-- Exercise directions --
Extract the lines of the material below, beginning with the first and ending with the line that holds "extremos disponibles (10". Skip every picture.

==========

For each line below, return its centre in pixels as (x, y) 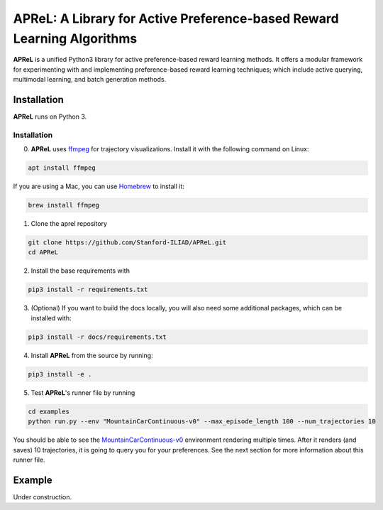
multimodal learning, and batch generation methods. (90, 80)
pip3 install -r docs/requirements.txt (97, 337)
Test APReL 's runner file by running (83, 392)
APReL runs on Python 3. (50, 116)
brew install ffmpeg (63, 205)
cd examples (49, 411)
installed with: (51, 318)
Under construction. (43, 497)
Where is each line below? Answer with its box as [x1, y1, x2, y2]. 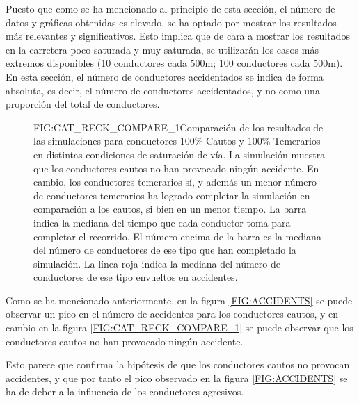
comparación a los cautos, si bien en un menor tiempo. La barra [33, 201, 307, 216]
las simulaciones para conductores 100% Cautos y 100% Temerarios [33, 133, 321, 148]
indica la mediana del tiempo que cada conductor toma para [33, 215, 291, 229]
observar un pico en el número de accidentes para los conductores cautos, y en [6, 306, 339, 321]
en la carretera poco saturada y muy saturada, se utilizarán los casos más [6, 42, 319, 56]
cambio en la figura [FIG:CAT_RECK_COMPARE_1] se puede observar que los [6, 320, 353, 335]
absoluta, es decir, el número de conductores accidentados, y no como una [6, 83, 320, 97]
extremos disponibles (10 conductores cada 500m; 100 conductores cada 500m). [6, 56, 343, 70]
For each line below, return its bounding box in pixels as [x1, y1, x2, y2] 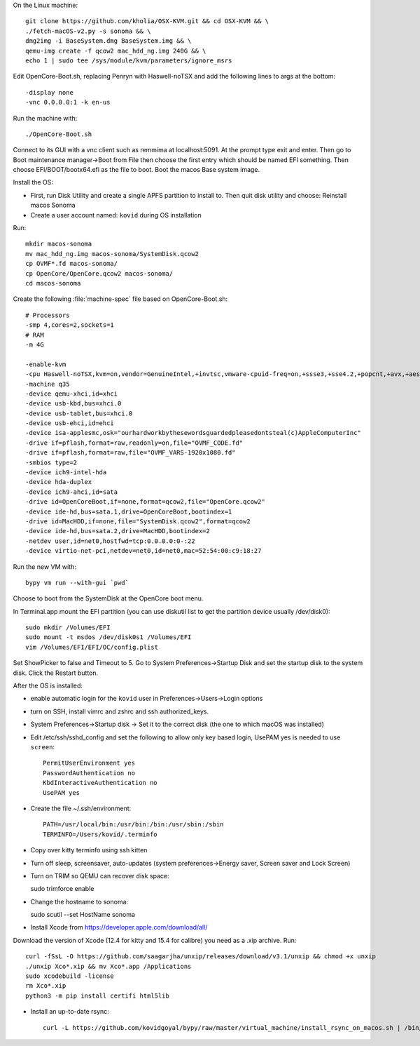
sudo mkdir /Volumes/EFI [25, 624, 111, 631]
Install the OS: [13, 178, 54, 187]
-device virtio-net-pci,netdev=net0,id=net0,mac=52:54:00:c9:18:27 [25, 547, 262, 555]
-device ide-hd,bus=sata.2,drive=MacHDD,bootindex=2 [25, 527, 210, 535]
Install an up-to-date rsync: [30, 1007, 110, 1016]
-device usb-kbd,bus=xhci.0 [25, 400, 122, 408]
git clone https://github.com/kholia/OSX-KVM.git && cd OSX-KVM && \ [25, 18, 269, 25]
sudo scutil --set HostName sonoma [30, 911, 136, 919]
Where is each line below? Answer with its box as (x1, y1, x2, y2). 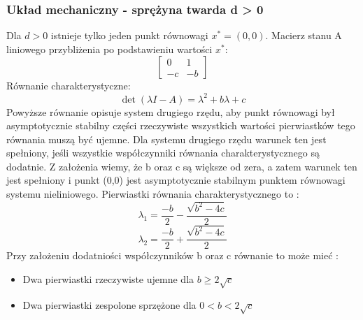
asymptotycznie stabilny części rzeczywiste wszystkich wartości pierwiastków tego (6, 118, 355, 133)
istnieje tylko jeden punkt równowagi (50, 28, 208, 43)
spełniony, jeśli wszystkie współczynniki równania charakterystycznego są (6, 145, 320, 160)
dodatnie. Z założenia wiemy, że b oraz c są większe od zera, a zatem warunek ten (6, 159, 357, 173)
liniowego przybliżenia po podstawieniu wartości (6, 41, 213, 56)
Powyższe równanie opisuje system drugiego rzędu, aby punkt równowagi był (6, 104, 335, 119)
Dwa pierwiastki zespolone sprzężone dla (22, 297, 197, 312)
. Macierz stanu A (265, 28, 342, 43)
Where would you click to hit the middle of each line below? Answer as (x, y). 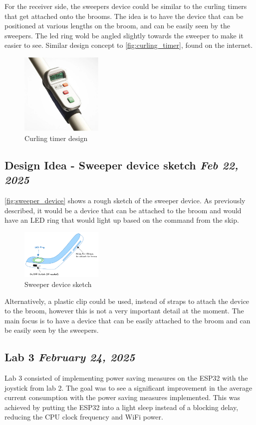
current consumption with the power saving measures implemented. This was (122, 397)
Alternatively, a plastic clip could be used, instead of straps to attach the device (127, 301)
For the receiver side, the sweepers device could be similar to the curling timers (126, 6)
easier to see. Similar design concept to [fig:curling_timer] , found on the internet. (129, 45)
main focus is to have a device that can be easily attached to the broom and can (128, 320)
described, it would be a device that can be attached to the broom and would (123, 210)
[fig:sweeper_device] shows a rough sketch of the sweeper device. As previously (125, 201)
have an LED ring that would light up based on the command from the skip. (122, 220)
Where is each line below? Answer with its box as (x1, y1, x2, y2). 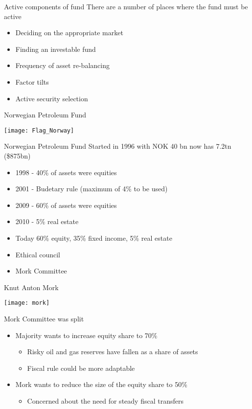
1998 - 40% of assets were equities (15, 167, 117, 177)
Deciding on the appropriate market (15, 27, 123, 38)
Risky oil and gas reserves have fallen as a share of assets (27, 346, 198, 357)
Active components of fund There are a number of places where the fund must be (4, 1, 248, 11)
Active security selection (15, 93, 88, 103)
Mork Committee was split (4, 314, 84, 323)
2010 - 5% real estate (15, 216, 79, 227)
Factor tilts (15, 76, 49, 87)
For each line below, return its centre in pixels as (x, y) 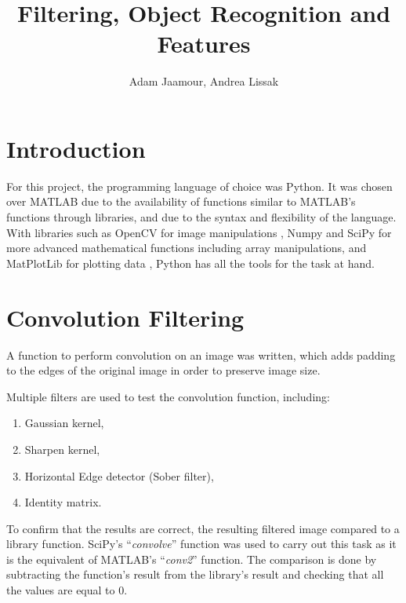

==========

-- Written answer --
For each line below, return its centre in pixels as (x, y) 
multimodal learning, and batch generation methods. (90, 80)
pip3 install -r docs/requirements.txt (97, 337)
Test APReL 's runner file by running (83, 392)
APReL runs on Python 3. (50, 116)
brew install ffmpeg (63, 205)
cd examples (49, 411)
installed with: (51, 318)
Under construction. (43, 497)
Where is each line below? Answer with its box as [x1, y1, x2, y2]. 
comparación a los cautos, si bien en un menor tiempo. La barra [33, 201, 307, 216]
las simulaciones para conductores 100% Cautos y 100% Temerarios [33, 133, 321, 148]
indica la mediana del tiempo que cada conductor toma para [33, 215, 291, 229]
observar un pico en el número de accidentes para los conductores cautos, y en [6, 306, 339, 321]
en la carretera poco saturada y muy saturada, se utilizarán los casos más [6, 42, 319, 56]
cambio en la figura [FIG:CAT_RECK_COMPARE_1] se puede observar que los [6, 320, 353, 335]
absoluta, es decir, el número de conductores accidentados, y no como una [6, 83, 320, 97]
extremos disponibles (10 conductores cada 500m; 100 conductores cada 500m). [6, 56, 343, 70]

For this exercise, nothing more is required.